■ **What to work on**: A word-for-word copy of the entries is the only acceptable reply.

(Data for processing)

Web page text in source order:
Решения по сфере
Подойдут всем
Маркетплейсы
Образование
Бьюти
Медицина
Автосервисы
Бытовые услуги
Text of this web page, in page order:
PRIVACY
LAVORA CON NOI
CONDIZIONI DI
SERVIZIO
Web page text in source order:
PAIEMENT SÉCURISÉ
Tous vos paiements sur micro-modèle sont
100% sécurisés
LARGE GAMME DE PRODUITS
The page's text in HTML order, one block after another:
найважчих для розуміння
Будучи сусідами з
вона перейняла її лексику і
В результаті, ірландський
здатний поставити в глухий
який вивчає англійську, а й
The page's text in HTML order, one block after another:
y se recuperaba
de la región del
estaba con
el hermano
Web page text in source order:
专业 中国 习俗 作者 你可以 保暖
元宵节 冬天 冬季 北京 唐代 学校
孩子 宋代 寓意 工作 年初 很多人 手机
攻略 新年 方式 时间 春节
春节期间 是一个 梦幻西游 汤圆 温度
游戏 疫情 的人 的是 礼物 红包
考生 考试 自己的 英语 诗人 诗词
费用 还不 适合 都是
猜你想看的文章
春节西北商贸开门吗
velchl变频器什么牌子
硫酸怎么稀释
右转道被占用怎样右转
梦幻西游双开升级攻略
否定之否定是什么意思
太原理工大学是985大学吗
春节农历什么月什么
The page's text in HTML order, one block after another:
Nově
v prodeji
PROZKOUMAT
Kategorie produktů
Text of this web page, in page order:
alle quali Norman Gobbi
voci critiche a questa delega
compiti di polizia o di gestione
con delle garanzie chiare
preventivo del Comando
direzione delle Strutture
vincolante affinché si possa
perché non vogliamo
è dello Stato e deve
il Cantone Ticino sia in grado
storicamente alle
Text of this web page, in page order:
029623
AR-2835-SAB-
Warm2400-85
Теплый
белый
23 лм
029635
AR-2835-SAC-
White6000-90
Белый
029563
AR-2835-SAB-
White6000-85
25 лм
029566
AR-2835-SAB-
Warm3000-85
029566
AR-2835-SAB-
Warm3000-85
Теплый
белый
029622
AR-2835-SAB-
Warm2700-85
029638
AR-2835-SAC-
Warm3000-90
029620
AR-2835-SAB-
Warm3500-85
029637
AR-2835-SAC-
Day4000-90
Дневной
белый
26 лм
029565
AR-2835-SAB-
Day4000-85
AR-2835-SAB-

(End Data for processing)

■ **Exercise result**:
Web page text in source order:
Решения по сфере
Подойдут всем
Маркетплейсы
Образование
Бьюти
Медицина
Автосервисы
Бытовые услуги
Text of this web page, in page order:
PRIVACY
LAVORA CON NOI
CONDIZIONI DI
SERVIZIO
Web page text in source order:
PAIEMENT SÉCURISÉ
Tous vos paiements sur micro-modèle sont
100% sécurisés
LARGE GAMME DE PRODUITS
The page's text in HTML order, one block after another:
найважчих для розуміння
Будучи сусідами з
вона перейняла її лексику і
В результаті, ірландський
здатний поставити в глухий
який вивчає англійську, а й
The page's text in HTML order, one block after another:
y se recuperaba
de la región del
estaba con
el hermano
Web page text in source order:
专业 中国 习俗 作者 你可以 保暖
元宵节 冬天 冬季 北京 唐代 学校
孩子 宋代 寓意 工作 年初 很多人 手机
攻略 新年 方式 时间 春节
春节期间 是一个 梦幻西游 汤圆 温度
游戏 疫情 的人 的是 礼物 红包
考生 考试 自己的 英语 诗人 诗词
费用 还不 适合 都是
猜你想看的文章
春节西北商贸开门吗
velchl变频器什么牌子
硫酸怎么稀释
右转道被占用怎样右转
梦幻西游双开升级攻略
否定之否定是什么意思
太原理工大学是985大学吗
春节农历什么月什么
The page's text in HTML order, one block after another:
Nově
v prodeji
PROZKOUMAT
Kategorie produktů
Text of this web page, in page order:
alle quali Norman Gobbi
voci critiche a questa delega
compiti di polizia o di gestione
con delle garanzie chiare
preventivo del Comando
direzione delle Strutture
vincolante affinché si possa
perché non vogliamo
è dello Stato e deve
il Cantone Ticino sia in grado
storicamente alle
Text of this web page, in page order:
029623
AR-2835-SAB-
Warm2400-85
Теплый
белый
23 лм
029635
AR-2835-SAC-
White6000-90
Белый
029563
AR-2835-SAB-
White6000-85
25 лм
029566
AR-2835-SAB-
Warm3000-85
029566
AR-2835-SAB-
Warm3000-85
Теплый
белый
029622
AR-2835-SAB-
Warm2700-85
029638
AR-2835-SAC-
Warm3000-90
029620
AR-2835-SAB-
Warm3500-85
029637
AR-2835-SAC-
Day4000-90
Дневной
белый
26 лм
029565
AR-2835-SAB-
Day4000-85
AR-2835-SAB-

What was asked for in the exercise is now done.